Now, whether they do or not is their decision, but I would suggest that they increase it because obviously we are not charging enough money. (Evidence, Volume IV, p. 124)
41Mr. Bradley explained that, with a sample of 1,084 claims, his figures would be 90 percent certain and his predictions with respect to the number of claims presented would be within a range of plus or minus five percent. If the sample dropped appreciably to, for example, half – the range of predictability would drop correspondingly to approximately 80 percent certainty or remain at 90 percent, but with a 10 percent margin of error. Mr. Bradley acknowledged that the smaller the sample, the less the predictive value of the data obtained.
42Mr. Bradley compared the loss ratio figures for Zurich with those in Exhibit 6B provided by the IBC) on a country-wide basis. The relevant data are as follows:
| IBC (Country Wide) | Zurich (Ontario) | |
|---|---|---|
| 1981 | ||
| Class 01 (Over 25-Doesn't Drive to Work) | 78% | 77% |
| Class 08 (Married Male of 20) | 139% | 64% |
| Class 11 (Single Male of 20) | 76% | 125% |
| Class 18 (Single Female of 20) | 94% | 103% |
The 1982 data indicated that, in Classes 18 and 01, Zurich's and the IBC's loss experiences were similar while in Class 11, the Zurich loss experience was substantially higher, and in Class 18 was substantially lower than the IBC) Mr. Bradley objected to these comparisons for the reason that it opposed acutal Zurich premiums with artificially constructed industry premiums. He indicated that the IBC) Green Book figures are comparing IBC) exposure to an IAO adjusted premium. Mr. Bradley explained that the IBC) loss ratios are computed by dividing the premiums earned in the latter half of the year by the IAO exposures and then by multiplying the result by the industry exposures. In his opinion, a comparison is inappropriate as the Zurich loss ratio deals only with Zurich premiums and claims. (Evidence, Volume V, p. 18)

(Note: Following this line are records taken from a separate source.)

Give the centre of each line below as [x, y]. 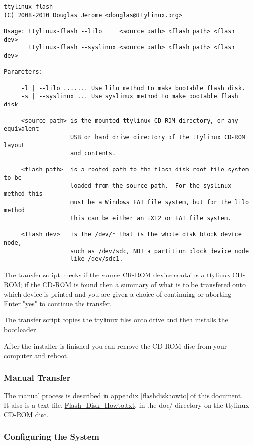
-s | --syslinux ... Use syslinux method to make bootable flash [130, 96]
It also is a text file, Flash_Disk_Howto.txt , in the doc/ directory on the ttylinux [126, 405]
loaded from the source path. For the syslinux [151, 186]
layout [14, 145]
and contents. [93, 153]
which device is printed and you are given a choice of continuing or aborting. [119, 294]
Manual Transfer [37, 377]
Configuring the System [52, 436]
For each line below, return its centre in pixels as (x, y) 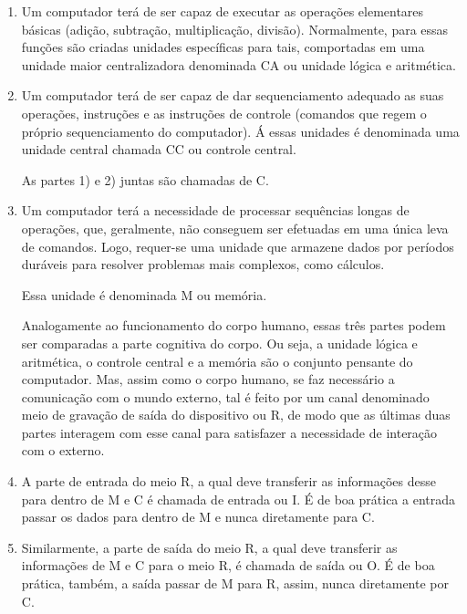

43Mr. Bradley acknowledged that there had not been any kind of independent investigation into the question of rates or premium structures of other companies. In Mr. Bradley's opinion, the Green Book figures coud not be adjusted to give any meaningful comparison with the Zurich results. The loss ratios shown in Exhibit 6B of the industry Green Book "do not mean anything to me. I make absolutely no use of them ... I would agree they probably do represent some sort of industry trend, I do not know what". (Evidence, Volume V, p. 20)
44At the time of Mr. Bates application for insurance in February 1983, the available information would have been the 1981 Green Books for both Zurich and IBC) These books would have contained information with respect to the years 1979, 1980 and 1981 inclusive. According to Mr. Bradley, when Zurich sets its rates, it looks at country-wide figures for the industry and for Zurich, as well as provincial figures for Zurich and for the IBC) The Ontario results for Zurich constitute 50 to 66 percent of the country-wide figures. All rates are set at the Head Office but differentials vary from province to province.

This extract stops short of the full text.